## What to work on:
Within the data that follows, set down exactly the lines from the one containing "Earned in Blood'" through the one containing "Use of this", both ends included.

● ● ● ●

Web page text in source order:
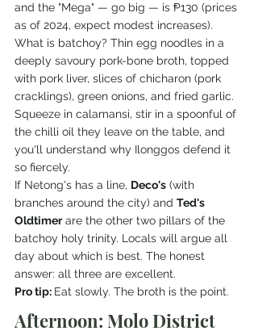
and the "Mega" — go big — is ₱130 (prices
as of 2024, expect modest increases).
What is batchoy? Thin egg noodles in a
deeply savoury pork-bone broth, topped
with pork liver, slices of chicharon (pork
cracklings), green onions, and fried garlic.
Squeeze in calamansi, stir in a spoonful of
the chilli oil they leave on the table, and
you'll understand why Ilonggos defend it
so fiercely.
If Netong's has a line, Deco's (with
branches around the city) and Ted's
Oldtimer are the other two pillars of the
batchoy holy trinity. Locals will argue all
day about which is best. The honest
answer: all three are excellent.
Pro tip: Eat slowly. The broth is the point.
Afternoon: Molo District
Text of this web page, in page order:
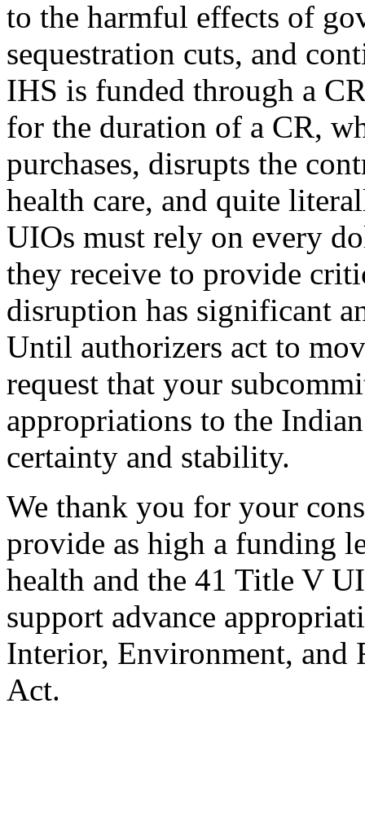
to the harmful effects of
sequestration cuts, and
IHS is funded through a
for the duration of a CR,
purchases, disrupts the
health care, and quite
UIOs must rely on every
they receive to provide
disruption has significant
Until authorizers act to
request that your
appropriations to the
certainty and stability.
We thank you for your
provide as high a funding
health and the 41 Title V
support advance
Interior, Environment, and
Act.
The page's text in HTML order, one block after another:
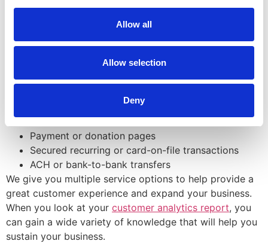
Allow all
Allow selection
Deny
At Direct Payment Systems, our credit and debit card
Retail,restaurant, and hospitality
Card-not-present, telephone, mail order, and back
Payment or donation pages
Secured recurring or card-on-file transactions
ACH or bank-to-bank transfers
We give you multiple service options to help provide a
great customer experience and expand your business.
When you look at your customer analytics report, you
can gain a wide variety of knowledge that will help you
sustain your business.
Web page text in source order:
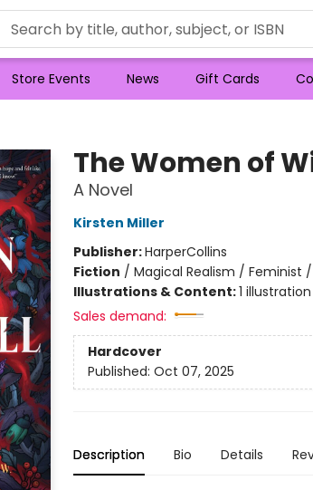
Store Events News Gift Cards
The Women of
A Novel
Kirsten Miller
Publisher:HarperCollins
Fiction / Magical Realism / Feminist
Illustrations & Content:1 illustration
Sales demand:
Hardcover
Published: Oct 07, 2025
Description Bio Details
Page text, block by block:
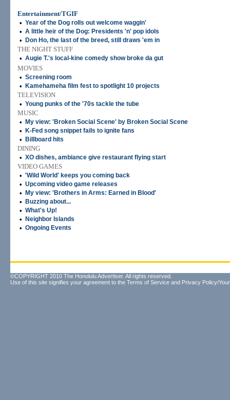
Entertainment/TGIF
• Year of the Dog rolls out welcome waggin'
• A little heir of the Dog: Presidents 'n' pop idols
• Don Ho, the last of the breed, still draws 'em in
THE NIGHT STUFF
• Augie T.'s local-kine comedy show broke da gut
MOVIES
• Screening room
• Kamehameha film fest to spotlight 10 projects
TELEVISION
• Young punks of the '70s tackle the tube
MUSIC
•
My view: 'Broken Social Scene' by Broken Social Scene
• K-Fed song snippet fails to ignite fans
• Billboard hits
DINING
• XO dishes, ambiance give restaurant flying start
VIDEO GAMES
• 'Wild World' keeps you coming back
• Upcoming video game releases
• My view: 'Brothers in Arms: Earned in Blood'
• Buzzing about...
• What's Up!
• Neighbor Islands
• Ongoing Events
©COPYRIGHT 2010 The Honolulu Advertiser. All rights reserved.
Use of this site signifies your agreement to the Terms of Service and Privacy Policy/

● ● ● ●

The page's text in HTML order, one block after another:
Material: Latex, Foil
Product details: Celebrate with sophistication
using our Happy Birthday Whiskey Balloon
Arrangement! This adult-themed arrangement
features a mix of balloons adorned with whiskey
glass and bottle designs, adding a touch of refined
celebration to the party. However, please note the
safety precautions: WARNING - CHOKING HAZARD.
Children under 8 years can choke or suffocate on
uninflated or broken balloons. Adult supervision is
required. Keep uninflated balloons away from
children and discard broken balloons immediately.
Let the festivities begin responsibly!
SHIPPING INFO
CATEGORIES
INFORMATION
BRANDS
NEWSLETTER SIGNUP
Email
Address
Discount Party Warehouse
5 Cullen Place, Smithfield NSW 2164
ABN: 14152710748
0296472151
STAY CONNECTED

● ● ● ●

## Solution to this problem:
• My view: 'Brothers in Arms: Earned in Blood'
• Buzzing about...
• What's Up!
• Neighbor Islands
• Ongoing Events
©COPYRIGHT 2010 The Honolulu Advertiser. All rights reserved.
Use of this site signifies your agreement to the Terms of Service and Privacy Policy/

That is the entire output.